Skip to content

Pipeline

The Pipeline class in the shekar library enables you to chain together multiple preprocessing steps into a single, reusable transformation flow. It is particularly useful when you want to apply several text normalization, cleaning, or masking operations in sequence.

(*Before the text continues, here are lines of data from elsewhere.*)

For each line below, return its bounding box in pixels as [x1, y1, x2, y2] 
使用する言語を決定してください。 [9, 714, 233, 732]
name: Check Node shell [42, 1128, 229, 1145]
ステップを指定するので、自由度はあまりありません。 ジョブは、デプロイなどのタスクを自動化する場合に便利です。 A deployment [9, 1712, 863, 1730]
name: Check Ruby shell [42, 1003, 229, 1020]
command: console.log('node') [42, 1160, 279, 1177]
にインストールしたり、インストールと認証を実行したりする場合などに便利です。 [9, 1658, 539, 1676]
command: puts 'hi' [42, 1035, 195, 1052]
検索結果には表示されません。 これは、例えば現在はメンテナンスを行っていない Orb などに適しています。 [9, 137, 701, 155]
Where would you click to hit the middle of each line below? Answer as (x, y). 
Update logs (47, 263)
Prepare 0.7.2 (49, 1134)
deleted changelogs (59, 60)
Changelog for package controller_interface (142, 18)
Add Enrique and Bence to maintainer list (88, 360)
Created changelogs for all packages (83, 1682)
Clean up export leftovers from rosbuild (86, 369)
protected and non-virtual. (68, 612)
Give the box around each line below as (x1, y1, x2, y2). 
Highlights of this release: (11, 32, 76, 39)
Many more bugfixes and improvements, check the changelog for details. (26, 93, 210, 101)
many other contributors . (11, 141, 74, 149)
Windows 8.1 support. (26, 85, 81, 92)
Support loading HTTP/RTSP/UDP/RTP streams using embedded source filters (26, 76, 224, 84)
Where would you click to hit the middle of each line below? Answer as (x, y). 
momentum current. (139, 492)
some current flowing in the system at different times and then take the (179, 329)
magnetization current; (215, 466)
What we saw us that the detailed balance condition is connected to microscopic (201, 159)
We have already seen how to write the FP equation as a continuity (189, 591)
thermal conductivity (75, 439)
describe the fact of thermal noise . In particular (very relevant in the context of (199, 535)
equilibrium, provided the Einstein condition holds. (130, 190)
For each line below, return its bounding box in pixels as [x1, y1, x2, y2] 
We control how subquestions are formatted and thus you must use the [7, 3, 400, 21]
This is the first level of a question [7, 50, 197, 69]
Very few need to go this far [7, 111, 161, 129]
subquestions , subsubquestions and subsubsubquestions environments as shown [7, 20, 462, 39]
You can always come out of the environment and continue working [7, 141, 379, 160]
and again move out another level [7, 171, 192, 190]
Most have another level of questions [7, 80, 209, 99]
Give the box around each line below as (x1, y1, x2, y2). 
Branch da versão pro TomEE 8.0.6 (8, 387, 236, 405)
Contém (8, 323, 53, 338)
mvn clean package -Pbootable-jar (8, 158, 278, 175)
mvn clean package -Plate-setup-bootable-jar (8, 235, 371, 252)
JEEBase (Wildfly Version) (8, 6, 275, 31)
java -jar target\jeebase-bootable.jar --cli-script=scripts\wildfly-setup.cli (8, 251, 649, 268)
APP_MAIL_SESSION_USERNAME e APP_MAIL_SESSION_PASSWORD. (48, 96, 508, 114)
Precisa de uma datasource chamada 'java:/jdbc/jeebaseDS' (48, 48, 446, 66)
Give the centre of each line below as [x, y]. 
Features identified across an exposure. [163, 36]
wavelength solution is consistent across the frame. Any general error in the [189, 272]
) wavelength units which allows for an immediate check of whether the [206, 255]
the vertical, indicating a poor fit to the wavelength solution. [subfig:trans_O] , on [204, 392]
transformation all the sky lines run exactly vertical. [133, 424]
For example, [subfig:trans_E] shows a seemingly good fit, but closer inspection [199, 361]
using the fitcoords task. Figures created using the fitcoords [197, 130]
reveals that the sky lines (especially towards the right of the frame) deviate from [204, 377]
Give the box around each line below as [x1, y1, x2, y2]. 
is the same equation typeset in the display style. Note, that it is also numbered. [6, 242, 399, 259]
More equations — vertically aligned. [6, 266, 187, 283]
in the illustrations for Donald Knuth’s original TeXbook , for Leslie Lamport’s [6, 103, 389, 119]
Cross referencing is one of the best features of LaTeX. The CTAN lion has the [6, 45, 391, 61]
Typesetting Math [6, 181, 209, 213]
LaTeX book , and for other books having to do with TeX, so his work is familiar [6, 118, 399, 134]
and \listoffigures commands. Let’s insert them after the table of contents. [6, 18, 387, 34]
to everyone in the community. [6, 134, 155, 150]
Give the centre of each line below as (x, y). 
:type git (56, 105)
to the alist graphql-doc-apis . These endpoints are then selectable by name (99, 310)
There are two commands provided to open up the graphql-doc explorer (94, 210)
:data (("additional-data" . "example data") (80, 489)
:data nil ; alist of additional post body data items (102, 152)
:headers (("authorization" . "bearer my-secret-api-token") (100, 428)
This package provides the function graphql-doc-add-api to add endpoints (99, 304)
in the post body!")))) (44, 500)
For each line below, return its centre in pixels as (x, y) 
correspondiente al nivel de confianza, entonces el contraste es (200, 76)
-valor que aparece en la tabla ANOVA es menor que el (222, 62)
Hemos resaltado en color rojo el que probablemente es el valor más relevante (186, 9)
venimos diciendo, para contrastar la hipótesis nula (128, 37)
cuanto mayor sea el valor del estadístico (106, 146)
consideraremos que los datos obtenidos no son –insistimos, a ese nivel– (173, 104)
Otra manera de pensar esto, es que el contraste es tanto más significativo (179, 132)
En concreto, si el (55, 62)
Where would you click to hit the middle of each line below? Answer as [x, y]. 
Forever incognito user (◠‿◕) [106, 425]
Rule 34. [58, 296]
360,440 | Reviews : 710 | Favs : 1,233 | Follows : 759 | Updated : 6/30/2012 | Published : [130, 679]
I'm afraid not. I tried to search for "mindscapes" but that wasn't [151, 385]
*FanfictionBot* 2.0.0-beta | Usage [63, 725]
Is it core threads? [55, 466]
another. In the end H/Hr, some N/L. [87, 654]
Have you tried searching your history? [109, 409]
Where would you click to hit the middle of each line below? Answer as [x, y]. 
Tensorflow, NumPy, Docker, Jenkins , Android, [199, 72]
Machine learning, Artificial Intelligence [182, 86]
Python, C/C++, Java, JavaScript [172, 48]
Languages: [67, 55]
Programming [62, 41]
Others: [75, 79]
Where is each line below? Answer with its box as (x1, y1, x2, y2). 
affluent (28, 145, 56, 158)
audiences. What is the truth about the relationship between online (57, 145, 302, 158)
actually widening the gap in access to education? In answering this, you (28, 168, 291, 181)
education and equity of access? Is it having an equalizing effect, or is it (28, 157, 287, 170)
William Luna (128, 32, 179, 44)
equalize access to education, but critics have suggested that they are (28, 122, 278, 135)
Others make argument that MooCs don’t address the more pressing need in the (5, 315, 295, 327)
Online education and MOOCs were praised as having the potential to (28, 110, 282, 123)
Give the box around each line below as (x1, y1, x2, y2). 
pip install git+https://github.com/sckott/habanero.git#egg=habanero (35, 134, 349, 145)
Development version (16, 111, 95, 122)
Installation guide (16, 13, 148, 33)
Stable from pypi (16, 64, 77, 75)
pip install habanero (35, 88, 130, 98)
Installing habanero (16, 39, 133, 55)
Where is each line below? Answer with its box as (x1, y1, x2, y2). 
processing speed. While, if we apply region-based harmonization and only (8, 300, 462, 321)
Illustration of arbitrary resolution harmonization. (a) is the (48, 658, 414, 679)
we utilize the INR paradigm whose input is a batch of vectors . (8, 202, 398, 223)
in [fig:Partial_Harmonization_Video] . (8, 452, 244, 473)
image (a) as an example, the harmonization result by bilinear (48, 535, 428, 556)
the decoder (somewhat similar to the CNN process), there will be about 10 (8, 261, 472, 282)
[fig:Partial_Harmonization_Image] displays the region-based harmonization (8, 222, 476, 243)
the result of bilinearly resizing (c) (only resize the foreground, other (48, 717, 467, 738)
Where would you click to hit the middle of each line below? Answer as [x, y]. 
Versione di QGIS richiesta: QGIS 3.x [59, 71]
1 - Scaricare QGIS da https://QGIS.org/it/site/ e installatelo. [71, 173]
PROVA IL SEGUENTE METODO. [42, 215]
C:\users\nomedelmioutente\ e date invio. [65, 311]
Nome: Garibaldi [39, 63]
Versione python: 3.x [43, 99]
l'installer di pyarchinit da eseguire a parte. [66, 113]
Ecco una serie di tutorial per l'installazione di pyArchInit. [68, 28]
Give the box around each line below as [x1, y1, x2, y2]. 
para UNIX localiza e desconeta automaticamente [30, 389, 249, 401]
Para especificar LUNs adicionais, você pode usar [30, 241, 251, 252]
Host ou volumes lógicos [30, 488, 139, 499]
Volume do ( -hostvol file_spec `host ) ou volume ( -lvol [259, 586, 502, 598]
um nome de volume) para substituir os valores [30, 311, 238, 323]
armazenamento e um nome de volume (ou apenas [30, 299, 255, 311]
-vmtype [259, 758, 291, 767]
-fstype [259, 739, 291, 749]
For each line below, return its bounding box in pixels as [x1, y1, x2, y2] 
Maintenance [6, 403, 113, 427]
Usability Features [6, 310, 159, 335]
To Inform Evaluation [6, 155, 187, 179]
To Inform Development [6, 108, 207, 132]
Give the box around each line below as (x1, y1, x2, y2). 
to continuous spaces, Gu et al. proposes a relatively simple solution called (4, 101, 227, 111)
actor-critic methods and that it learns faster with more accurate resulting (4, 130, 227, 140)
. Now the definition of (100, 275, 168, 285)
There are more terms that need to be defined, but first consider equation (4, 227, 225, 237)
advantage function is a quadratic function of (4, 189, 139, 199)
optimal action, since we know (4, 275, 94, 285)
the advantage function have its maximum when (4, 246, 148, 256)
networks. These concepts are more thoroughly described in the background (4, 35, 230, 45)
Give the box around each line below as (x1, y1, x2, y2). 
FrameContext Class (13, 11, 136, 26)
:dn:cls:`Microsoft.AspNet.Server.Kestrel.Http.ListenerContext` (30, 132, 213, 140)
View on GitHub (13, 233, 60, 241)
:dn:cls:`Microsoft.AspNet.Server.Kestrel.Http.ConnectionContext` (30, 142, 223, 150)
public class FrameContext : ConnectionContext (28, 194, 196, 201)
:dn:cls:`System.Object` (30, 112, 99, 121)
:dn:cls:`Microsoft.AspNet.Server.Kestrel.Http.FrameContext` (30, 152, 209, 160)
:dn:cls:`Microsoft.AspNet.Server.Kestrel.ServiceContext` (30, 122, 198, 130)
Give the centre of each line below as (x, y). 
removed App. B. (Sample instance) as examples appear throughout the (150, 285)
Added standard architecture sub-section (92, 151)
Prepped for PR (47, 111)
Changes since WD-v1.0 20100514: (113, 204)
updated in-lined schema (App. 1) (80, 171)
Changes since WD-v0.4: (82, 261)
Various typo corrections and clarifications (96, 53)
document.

The Pipeline is fully compatible with all preprocessors in shekar.preprocessing.

Key Features

  • Chain multiple transformations.
  • Supports both single string and list input.
  • Callable as a function.
  • Supports decorator-based application on specific function arguments.
  • Works seamlessly with all transformers like EmojiRemover, PunctuationRemover, etc.

Initialization

To create a pipeline, provide a list of named preprocessing steps:

from shekar import Pipeline
from shekar.preprocessing import EmojiRemover, PunctuationRemover

steps = [
    ("removeEmoji", EmojiRemover()),
    ("removePunct", PunctuationRemover()),
]

pipeline = Pipeline(steps)

Basic Usage

Apply the pipeline to a string:

text = "پرنده‌های 🐔 قفسی، عادت دارن به بی‌کسی!"
result = pipeline.fit_transform(text)
print(result)  # Output: "پرنده‌های  قفسی عادت دارن به بی‌کسی"

Batch Processing

You can pass a list of strings:

texts = [
    "یادته گل رز قرمز 🌹 به تو دادم؟",
    "بگو یهویی از کجا پیدات شد؟"
]
results = pipeline.fit_transform(texts)
print(results)
# Output: ["یادته گل رز قرمز  به تو دادم", "بگو یهویی از کجا پیدات شد"]

Callable Interface

The Pipeline object is callable and equivalent to fit_transform():

output = pipeline("تو را من چشم👀 در راهم!")
print(output)  # Output: "تو را من چشم در راهم"

Using with Decorators

Apply the pipeline automatically to specific function arguments:

@pipeline.on_args("text")
def process_text(text):
    return text

print(process_text("عمری دگر بباید بعد از وفات ما را!🌞"))
# Output: "عمری دگر بباید بعد از وفات ما را"

Multiple arguments:

@pipeline.on_args(["text", "description"])
def clean_inputs(text, description):
    return text, description

print(clean_inputs("ناز داره چو وای!", "مهرهٔ مار داره تو دلبری❤️"))
# Output: ("ناز داره چو وای", "مهرهٔ مار داره تو دلبری")

Error Handling

The pipeline raises informative errors for invalid usage:

  • ValueError: Raised if input is neither a string nor a list of strings.
  • TypeError: Raised if on_args is called with invalid types.
  • ValueError: Raised if the specified function argument does not exist.

Notes

  • Each preprocessor must implement __call__ and fit_transform.
  • Pipelines are compatible with Normalizer, which itself is a subclass of Pipeline.
  • Ideal for building modular, testable, and reusable text processing flows.

The Pipeline class provides a clean and extensible architecture for combining multiple preprocessing steps, making it a powerful component for building robust NLP workflows.